Kaiwa sends dinner reminders at T-7, T-3, and T-1 days before an event. The input is an event date. The logic is subtraction. A cron job handles this — no LLM needed, no surprises possible.
But the WhatsApp chatbot receives messages like “hey whats happening sat”, “Any dinners near koramangala this weekend?”, “do you have anything vegetarian friendly on the 28th?” Same intent, wildly different phrasing. No regex or keyword matcher can handle this variance reliably. The LLM with tool calling parses the intent and calls the right API.

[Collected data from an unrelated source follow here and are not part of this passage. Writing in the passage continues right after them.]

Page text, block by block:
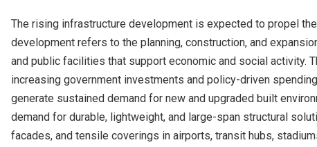
The rising infrastructure development is expected to propel
development refers to the planning, construction, and
and public facilities that support economic and social activity.
increasing government investments and policy-driven
generate sustained demand for new and upgraded built
demand for durable, lightweight, and large-span structural
facades, and tensile coverings in airports, transit hubs,
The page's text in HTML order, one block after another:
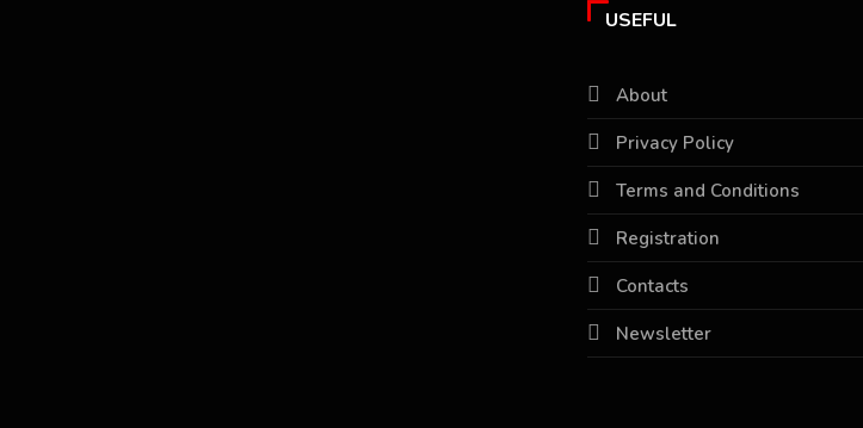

The test: can you define a schema for every possible input? If yes, use a function. If users will surprise you, use an agent.
Three Patterns That Kept Showing Up
Agents sandwiched between deterministic guardrails
In every system I’ve built, the most robust architecture is the same: deterministic validation before and after the agent.
QueryNLQ: the SQLGeneration agent writes SQL → sqlglot parses and validates the AST → SQLAlchemy executes in a read-only transaction → SQLReviewer agent checks logical correctness. The agent is never the last step before execution. Deterministic code always gets the final say on safety.
Marketing Engine: the Creative Director agent selects an archetype and writes copy → six deterministic engines handle vision analysis, overlay policy, typography, template composition, and rendering → the Quality Auditor agent evaluates the output. Agents make creative decisions. Engines execute them with pixel-level precision. The renderer has zero AI.
The pattern: agent generates → function validates → function executes. Never let an agent be the last gate before a side effect.
Bounded revision loops with restricted vocabularies
Open-ended “improve until perfect” loops are a production hazard. Every system that uses agent feedback needs hard bounds and constrained output.
Marketing Engine: the Quality Auditor can return exactly four fix types — APPROVE, REWRITE_HEADLINE, REGENERATE_IMAGE, ESCALATE_OVERLAY. Not “make the font bigger” or “try a different shade of blue.” Four verbs that the pipeline knows how to execute. Maximum two revision cycles, then ship the best attempt.
QueryNLQ: the self-correcting SQL loop (generate → verify → review → regenerate) runs a maximum of three times per task. A LoopDetectionManager tracks per-agent visit counts. If any agent runs too many times, the system breaks the loop and asks the user to rephrase. No infinite cycles.
The pattern: constrain the agent’s output to actions the system can execute. Set a hard ceiling on iterations. Make the exit condition deterministic, not agent-decided.
AI services are not agents
This distinction tripped me up early. Kaiwa uses Azure Speech SDK for voice transcription, Azure Document Intelligence for receipt OCR, and pgvector for personality embeddings. These are AI-powered, but they’re not agents — they’re deterministic API calls. Same input, same output, no reasoning.
Kaiwa’s voice profile feature records a user answering personality questions, transcribes with Azure Speech SDK, then extracts traits deterministically from the structured text. The voice audio never goes to an LLM. The transcription is a stateless service call. The trait extraction is parsing, not reasoning.
Bill splitting works the same way: Azure Document Intelligence extracts line items from a receipt photo (AI service), then deterministic code splits the total across diners and calculates tax per person (arithmetic).
The test: does the service maintain state, reason about context, or make judgment calls? If no, it’s an API call, not an agent. Treat it like any other external service — validate inputs, handle errors, cache where possible.
The One Rule
If you’re writing a prompt that says “always output exactly this format” and you’re frustrated when it sometimes doesn’t — that’s a function, not an agent. Move the formatting to deterministic code and let the agent focus on the decision.
Across three production systems — 14 agents in QueryNLQ, 3 agents and 6 engines in the Marketing Engine, one LLM integration in Kaiwa — the boundary always falls in the same place. Agents own meaning: intent, creativity, judgment, perceptual evaluation. Deterministic code owns execution: validation, rendering, payments, scheduling, safety.
The most reliable parts of all three systems are the parts with zero AI in them.